Re: problems with making relfilenodes 56-bits

From: Matthias van de Meent <boekewurm+postgres(at)gmail(dot)com>
To: Robert Haas <robertmhaas(at)gmail(dot)com>
Cc: "pgsql-hackers(at)postgresql(dot)org" <pgsql-hackers(at)postgresql(dot)org>, Andres Freund <andres(at)anarazel(dot)de>, Thomas Munro <thomas(dot)munro(at)gmail(dot)com>, Dilip Kumar <dilipbalaut(at)gmail(dot)com>
Subject: Re: problems with making relfilenodes 56-bits
Date: 2022-09-29 16:24:12
Message-ID: CAEze2WjOFzRzPMPYhH4odSa9OCF2XeZszE3jGJhJzrpdFmyLOw@mail.gmail.com
Views: Raw Message | Whole Thread | Download mbox | Resend email
Thread:
Lists: pgsql-hackers

On Thu, 29 Sep 2022, 00:06 Robert Haas, <robertmhaas(at)gmail(dot)com> wrote:
>
> 2. WAL Size. Block references in the WAL are by RelFileLocator, so if
> you make RelFileLocators bigger, WAL gets bigger. We'd have to test
> the exact impact of this, but it seems a bit scary: if you have a WAL
> stream with few FPIs doing DML on a narrow table, probably most
> records will contain 1 block reference (and occasionally more, but I
> guess most will use BKPBLOCK_SAME_REL) and adding 4 bytes to that
> block reference feels like it might add up to something significant. I
> don't really see any way around this, either: if you make relfilenode
> values wider, they take up more space. Perhaps there's a way to claw
> that back elsewhere, or we could do something really crazy like switch
> to variable-width representations of integer quantities in WAL
> records, but there doesn't seem to be any simple way forward other
> than, you know, deciding that we're willing to pay the cost of the
> additional WAL volume.

Re: WAL volume and record size optimization

I've been working off and on with WAL for some time now due to [0] and
the interest of Neon in the area, and I think we can reduce the size
of the base record by a significant margin:

Currently, our minimal WAL record is exactly 24 bytes: length (4B),
TransactionId (4B), previous record pointer (8B), flags (1B), redo
manager (1B), 2 bytes of padding and lastly the 4-byte CRC. Of these
fields, TransactionID could reasonably be omitted for certain WAL
records (as example: index insertions don't really need the XID).
Additionally, the length field could be made to be variable length,
and any padding is just plain bad (adding 4 bytes to all
insert/update/delete/lock records was frowned upon).
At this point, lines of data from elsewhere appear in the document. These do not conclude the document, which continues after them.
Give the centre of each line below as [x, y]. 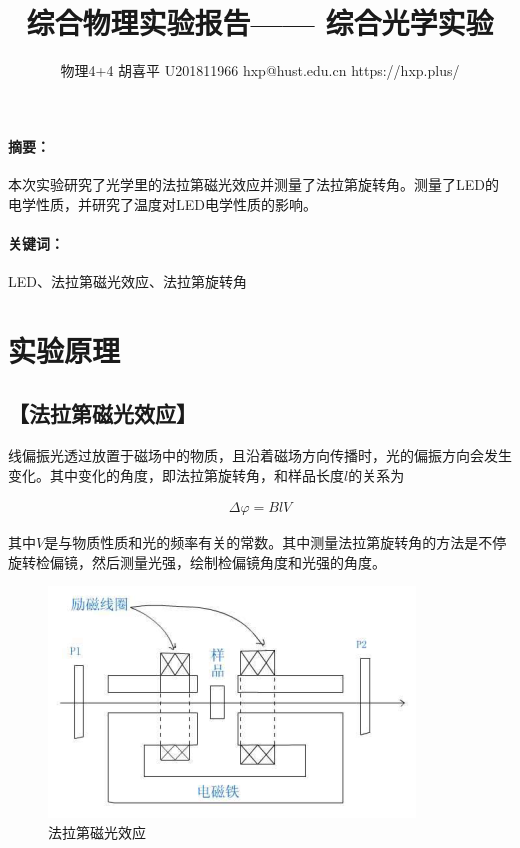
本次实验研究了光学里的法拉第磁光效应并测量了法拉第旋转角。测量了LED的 [253, 183]
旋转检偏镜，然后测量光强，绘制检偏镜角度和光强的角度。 [197, 561]
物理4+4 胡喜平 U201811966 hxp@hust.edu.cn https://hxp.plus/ [260, 70]
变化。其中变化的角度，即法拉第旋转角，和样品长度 [176, 474]
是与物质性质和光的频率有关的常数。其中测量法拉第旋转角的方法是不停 [275, 542]
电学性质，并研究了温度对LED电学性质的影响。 [162, 203]
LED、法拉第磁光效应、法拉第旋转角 [127, 280]
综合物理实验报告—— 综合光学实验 [260, 22]
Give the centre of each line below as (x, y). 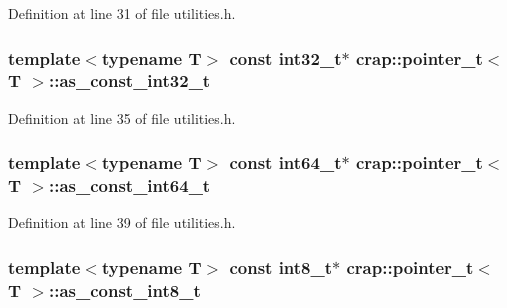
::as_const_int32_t (129, 80)
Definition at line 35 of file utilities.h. (122, 117)
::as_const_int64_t (129, 185)
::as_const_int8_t (124, 289)
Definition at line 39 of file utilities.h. (122, 222)
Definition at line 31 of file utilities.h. (122, 13)
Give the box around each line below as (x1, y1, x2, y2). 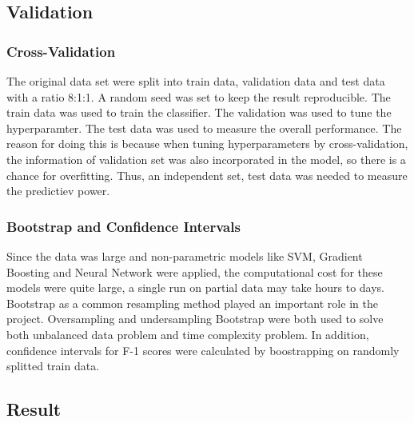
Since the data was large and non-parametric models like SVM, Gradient (6, 247, 363, 264)
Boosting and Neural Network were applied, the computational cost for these (6, 263, 383, 280)
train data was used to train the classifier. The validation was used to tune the (6, 104, 392, 121)
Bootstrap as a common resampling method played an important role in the (6, 294, 378, 311)
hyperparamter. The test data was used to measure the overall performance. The (6, 119, 402, 136)
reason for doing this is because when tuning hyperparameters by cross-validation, (6, 135, 408, 152)
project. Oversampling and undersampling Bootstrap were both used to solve (6, 310, 384, 327)
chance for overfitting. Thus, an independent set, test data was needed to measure (6, 166, 408, 183)
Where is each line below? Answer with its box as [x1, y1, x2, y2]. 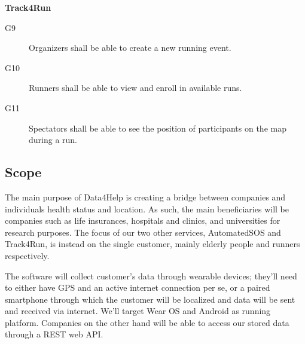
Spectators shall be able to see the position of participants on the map [29, 121, 286, 134]
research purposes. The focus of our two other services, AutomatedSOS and [5, 226, 281, 238]
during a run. [29, 133, 78, 146]
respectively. [5, 249, 50, 261]
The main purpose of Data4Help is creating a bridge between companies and [5, 190, 286, 203]
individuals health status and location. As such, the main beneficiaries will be [5, 202, 289, 215]
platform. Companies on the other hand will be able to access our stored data [5, 316, 289, 328]
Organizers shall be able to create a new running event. [29, 41, 231, 54]
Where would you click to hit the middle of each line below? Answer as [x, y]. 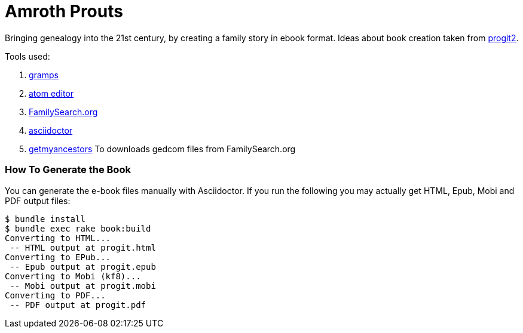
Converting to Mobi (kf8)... [73, 276]
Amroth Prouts [64, 11]
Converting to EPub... [58, 257]
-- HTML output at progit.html [83, 247]
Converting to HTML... [58, 238]
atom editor [51, 93]
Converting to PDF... [55, 295]
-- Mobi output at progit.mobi [83, 286]
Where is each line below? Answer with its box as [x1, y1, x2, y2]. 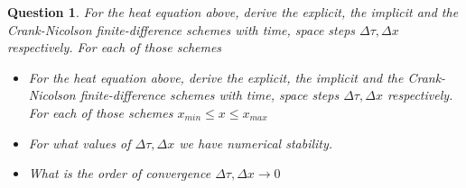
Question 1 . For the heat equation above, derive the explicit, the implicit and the [7, 3, 459, 21]
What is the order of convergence [28, 164, 211, 183]
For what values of [28, 133, 131, 152]
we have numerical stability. [179, 133, 333, 152]
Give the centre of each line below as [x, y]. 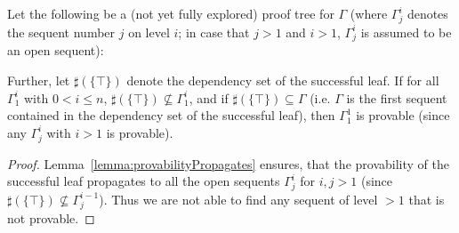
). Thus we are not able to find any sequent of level [238, 199]
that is [427, 199]
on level [149, 32]
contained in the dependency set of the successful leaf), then [171, 115]
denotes [427, 13]
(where [369, 13]
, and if [209, 97]
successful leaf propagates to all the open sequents [144, 181]
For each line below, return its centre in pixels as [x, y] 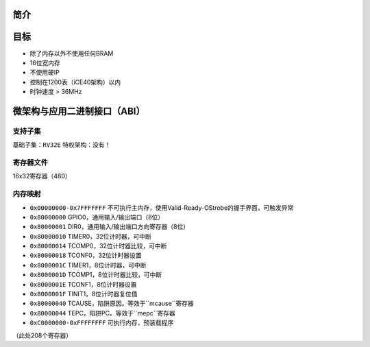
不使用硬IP [45, 73]
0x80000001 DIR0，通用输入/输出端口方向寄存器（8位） [110, 227]
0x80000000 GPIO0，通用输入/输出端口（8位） [97, 217]
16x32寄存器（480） [42, 176]
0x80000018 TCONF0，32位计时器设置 [86, 255]
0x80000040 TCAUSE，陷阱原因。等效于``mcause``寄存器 [112, 303]
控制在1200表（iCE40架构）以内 [75, 82]
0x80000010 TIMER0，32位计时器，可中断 [91, 236]
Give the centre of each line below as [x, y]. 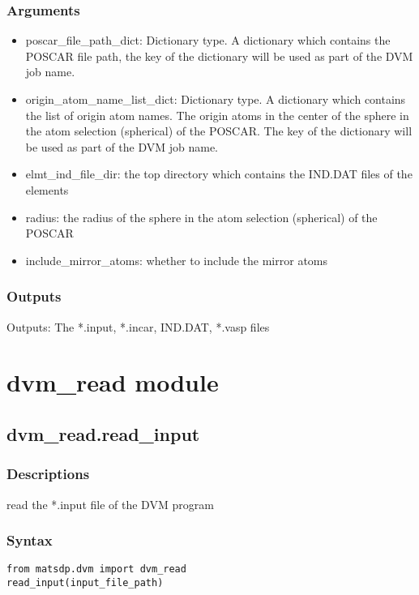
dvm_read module [113, 382]
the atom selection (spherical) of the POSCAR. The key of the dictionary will [219, 131]
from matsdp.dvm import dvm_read [96, 569]
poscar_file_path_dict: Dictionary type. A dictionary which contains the [208, 40]
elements [47, 189]
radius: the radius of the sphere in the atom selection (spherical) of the [201, 217]
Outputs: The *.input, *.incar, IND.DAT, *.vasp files [138, 326]
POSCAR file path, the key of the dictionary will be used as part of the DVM [219, 56]
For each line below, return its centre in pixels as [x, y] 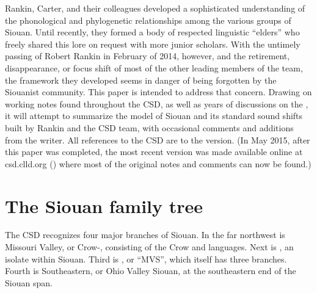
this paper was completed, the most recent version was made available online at [154, 152]
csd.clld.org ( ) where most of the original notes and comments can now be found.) [158, 163]
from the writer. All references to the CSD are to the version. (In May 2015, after [158, 139]
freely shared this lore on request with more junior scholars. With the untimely [153, 44]
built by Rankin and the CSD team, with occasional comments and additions [149, 127]
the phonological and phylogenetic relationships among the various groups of [148, 20]
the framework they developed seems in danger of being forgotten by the [141, 80]
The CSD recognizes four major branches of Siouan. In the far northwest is [145, 235]
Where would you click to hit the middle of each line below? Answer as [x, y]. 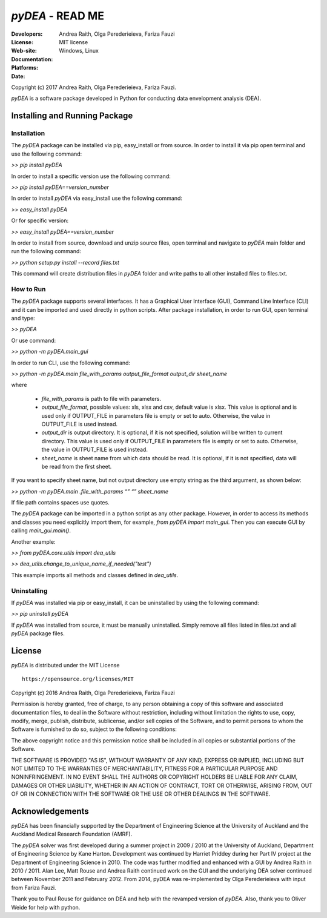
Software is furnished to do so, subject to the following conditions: [94, 729]
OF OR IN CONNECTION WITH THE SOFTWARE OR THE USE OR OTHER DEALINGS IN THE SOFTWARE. [141, 794]
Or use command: [34, 340]
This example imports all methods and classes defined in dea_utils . [95, 575]
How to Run [28, 289]
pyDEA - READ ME [58, 16]
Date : [18, 76]
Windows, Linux [79, 51]
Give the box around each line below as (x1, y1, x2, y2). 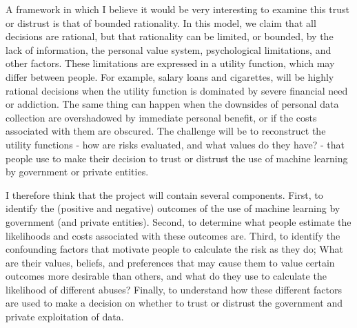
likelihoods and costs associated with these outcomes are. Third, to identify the (6, 228, 340, 242)
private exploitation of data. (6, 309, 124, 324)
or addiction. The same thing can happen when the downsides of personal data (6, 97, 339, 111)
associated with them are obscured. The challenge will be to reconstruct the (6, 124, 326, 138)
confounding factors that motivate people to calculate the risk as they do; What (6, 242, 343, 256)
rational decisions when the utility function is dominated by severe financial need (6, 83, 348, 97)
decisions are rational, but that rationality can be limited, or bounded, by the (6, 29, 334, 44)
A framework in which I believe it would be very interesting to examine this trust (6, 2, 349, 16)
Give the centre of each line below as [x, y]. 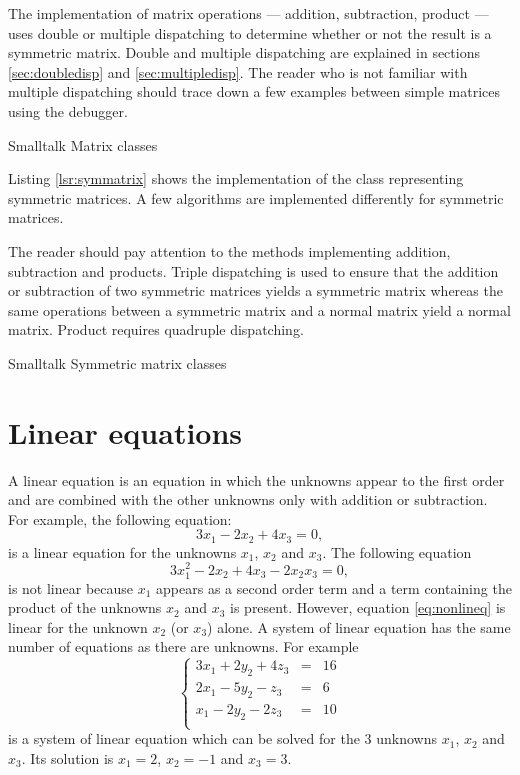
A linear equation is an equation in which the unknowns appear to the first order [256, 479]
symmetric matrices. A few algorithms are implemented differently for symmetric [256, 197]
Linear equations [125, 431]
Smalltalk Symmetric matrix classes [117, 362]
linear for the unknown [78, 626]
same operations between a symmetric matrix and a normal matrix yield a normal [259, 309]
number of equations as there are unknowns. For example [183, 646]
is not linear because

I'm working on a prototype patch for a more bare-bones WAL record
header of which the only required fields would be prevptr (8B), CRC
(4B), rmgr (1B) and flags (1B) for a minimal size of 14 bytes. I don't
yet know the performance of this, but the considering that there will
be a lot more conditionals in header decoding it might be slower for
any one backend, but faster overall (less overall IOps)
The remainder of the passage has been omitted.